Kent, who went to work for a furniture maker as a teenager and holds a master’s degree in furniture design, brought some samples of his work to Raleigh. He joined Skvarla and others on a tour of the Capitol grounds and the officials asked him how many wooden bowls he thought he’d be able to craft from the two oak trees slated to be chopped down.
“I guessed around five hundred, and the final number was 440, so I was pretty close,” Kent says. He finished his final bowl in June, marking the completion of a project that spanned more than two years and two very different executive administrations. “It turned out to be a nonpartisan thing, which was a big deal to me. I was hoping not to be dragged into the politics and was pleased when Gov. Cooper’s office called and said they wanted to honor the contract.”
For months, Kent says, his full-time job was crafting the wooden bowls in his workshop.
A crew cut the trees into logs and, after treating the rotting wood, Kent cut the logs into billets, or blank wooden squares close to each bowl’s final dimensions. He’d make each billet round with a bandsaw and then mount the rounded wood on a wood-carving lathe. He’d spend hours handcrafting each bowl, chiseling away as the wood lathe turned, meticulously carving and smoothing out each shape. Finally, Kent would brand each finished bowl with the state’s emerging “Nothing Compares” logo, which depicts the state tree.
“I was able to get from billets to finished bowls at a rate of about thirty a week,” Kent says. “It was all I was doing, for a time. I produced a lot of bowls.”
And the governors gifted dozens of them: CEOs from CSX to Charter, Relias Learning to GF Linamar, not to mention ambassadors from China, Japan, Israel, and Mexico, all received ceremonial wooden bowls.
But even these unique, uncontroversial gifts weren’t immune to the partisan politics that perpetually swirl around the operations of North Carolina state government.
When PayPal pulled out of its deal to expand in Charlotte over HB2, state officials demanded the company return the bowl it had been given. It did. And, since the transition of power, bowls that Kent made under Roy Cooper’s administration have not been branded with the “N.C. Nothing Compares” logo. Though the logo was roundly derided in the press after its unveiling, McCrory called the move “sad.”
“We had university students from across the state present options for logos in a competition, and that logo was chosen,” McCrory says. “It made every state department consistent in terms of matching branding. We were getting good feedback on the logo, and I hope it wasn’t discontinued because it was my previous administration that had come up with it.”
A spokesperson from the Department of Commerce said the department asked Kent that the bowls be delivered without a specific logo, “to provide maximum flexibility during a time of transition.”
Still, Kent finished the bowls per the terms of the contract and remained above the political fray.
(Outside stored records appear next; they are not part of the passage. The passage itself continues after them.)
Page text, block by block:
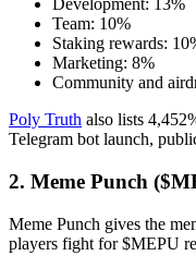
Development: 13%
Team: 10%
Staking rewards:
Marketing: 8%
Community and
Poly Truth also lists
Telegram bot launch,
2. Meme Punch
Meme Punch gives the
players fight for $MEPU
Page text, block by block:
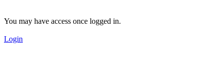
You may have access once logged in.
Login
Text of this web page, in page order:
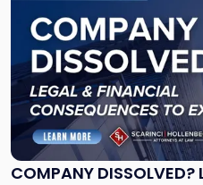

Now, he’s focused on teaching his students at the North Carolina Furniture School, which offers private lessons to anyone who wants to learn furniture making or woodworking. He’s proud to have participated in a project that shows the state in its best light.
“Those trees gave shade to our Capitol grounds and represented our history. Instead of making them into firewood, why not turn them into something else?” — Former Gov. Pat McCrory
“It’s neat that these bowls, from two great big oak trees in Raleigh, are now in ambassadors’ offices in countries all over the world,” Kent says. “It’s been a really neat project. It’s been very humbling.”
The North Carolina Furniture School is located at 503 Second Street, Ayden, N.C., 28513.